Nadal problemem w Polsce są niedobory siły roboczej. Odczuwają to Ukraińcy, którzy osiedlili się na terenach wiejskich we wschodniej części kraju.
„Zostałam zaproszona do pracy u rolnika we wsi, w której Polak udzielił schronienia naszym dwóm rodzinom z dziećmi. Płacą 25 zł za godzinę. Jednego dnia wokół domu i gospodarstwa wypalano chwasty, innego dnia myto ściany mleczarni. Byliśmy, że wieczorem nie mieliśmy siły czytać wiadomości. Ktoś z sąsiedniej wsi zobaczył, że pracujemy i zaczął przekonywać nasz byśmy procowali u niech – nikt dla nich nie pracował” – powiedziała Olga z Żytomierza, która przed wojną pracowała jako inżynier w banku.

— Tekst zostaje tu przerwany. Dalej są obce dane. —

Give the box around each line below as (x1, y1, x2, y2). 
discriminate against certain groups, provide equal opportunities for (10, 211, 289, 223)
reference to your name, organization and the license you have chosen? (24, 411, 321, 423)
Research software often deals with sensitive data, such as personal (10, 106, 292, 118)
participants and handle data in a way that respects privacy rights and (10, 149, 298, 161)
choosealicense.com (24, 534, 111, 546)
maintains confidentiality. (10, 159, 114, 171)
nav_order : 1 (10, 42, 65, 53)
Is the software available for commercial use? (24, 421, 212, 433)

Nawiasem mówiąc, w gospodarstwach rolnych i ogrodniczych jest duży przepływ wakatów. Na przykład na przedmieściach Wrocławia zapraszana jest para sezonowych ogrodników. Konieczne jest odchwaszczanie i formowanie klombów, koszenie trawy. Za to płacą 16 zł za godzinę (10 godzin dziennie, 5–6 dni w tygodniu). Możesz zarobić minimum 3200 zł (22 400 hrywien) miesięcznie. Za mieszkanie Ukraińcy płacą 200 zł miesięcznie. Zapewniony jest transport i odzież.

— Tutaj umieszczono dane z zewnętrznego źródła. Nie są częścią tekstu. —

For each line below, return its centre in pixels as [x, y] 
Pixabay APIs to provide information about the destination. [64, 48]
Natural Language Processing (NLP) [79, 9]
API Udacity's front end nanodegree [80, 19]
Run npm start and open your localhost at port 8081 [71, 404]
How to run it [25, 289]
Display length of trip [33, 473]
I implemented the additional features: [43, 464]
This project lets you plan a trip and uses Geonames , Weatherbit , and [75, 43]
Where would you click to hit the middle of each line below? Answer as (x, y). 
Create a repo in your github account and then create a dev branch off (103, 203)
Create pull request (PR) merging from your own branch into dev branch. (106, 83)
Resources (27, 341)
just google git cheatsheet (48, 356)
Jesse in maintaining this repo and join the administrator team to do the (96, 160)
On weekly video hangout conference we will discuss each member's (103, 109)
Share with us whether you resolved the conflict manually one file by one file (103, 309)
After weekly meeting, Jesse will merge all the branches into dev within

W gospodarstwie można zarobić dwa razy więcej niż dojarka – za pracę z dojarką w gospodarstwie płaci się od 4500 do 5000 zł (do 35 tys. hrywien). Obiecuje się, że mieszkanie jest bezpłatne.
Na rynku pojawił się nowy trend. Jego najważniejszym ogniwem są Ukraińcy, którzy muszą odnaleźć się w polskich realiach pracowniczych.
Przedsiębiorcy nie tylko chcą zatrudniać Ukraińców, ale także ułatwiają im znalezienie pracy. W niektórych przypadkach uchodźcy są wyposażani w narzędzia potrzebne do wykonywania zawodu. Poszukiwane są dla nich zlecenia. Są również szkoleni w kwestii prowadzenia legalnej działalności. Jak przekonują znawcy tematu, to są dobre działania, które do tej pory nie były praktykowane w Polsce. Napływ pracowników z Ukrainy jest korzystny dla wielu branż. W gronie uchodźców są m.in. lekarze, pielęgniarki, informatycy czy inżynierowie. Jednak, zdaniem ekspertów, oprócz powyższego, konieczne jest systemowe wsparcie państwa. Należy skupić się m.in. na uzupełnianiu kwalifikacji Ukraińców i nauce języka. Nasza gospodarka przez to długofalowo może odnosić wymierne korzyści.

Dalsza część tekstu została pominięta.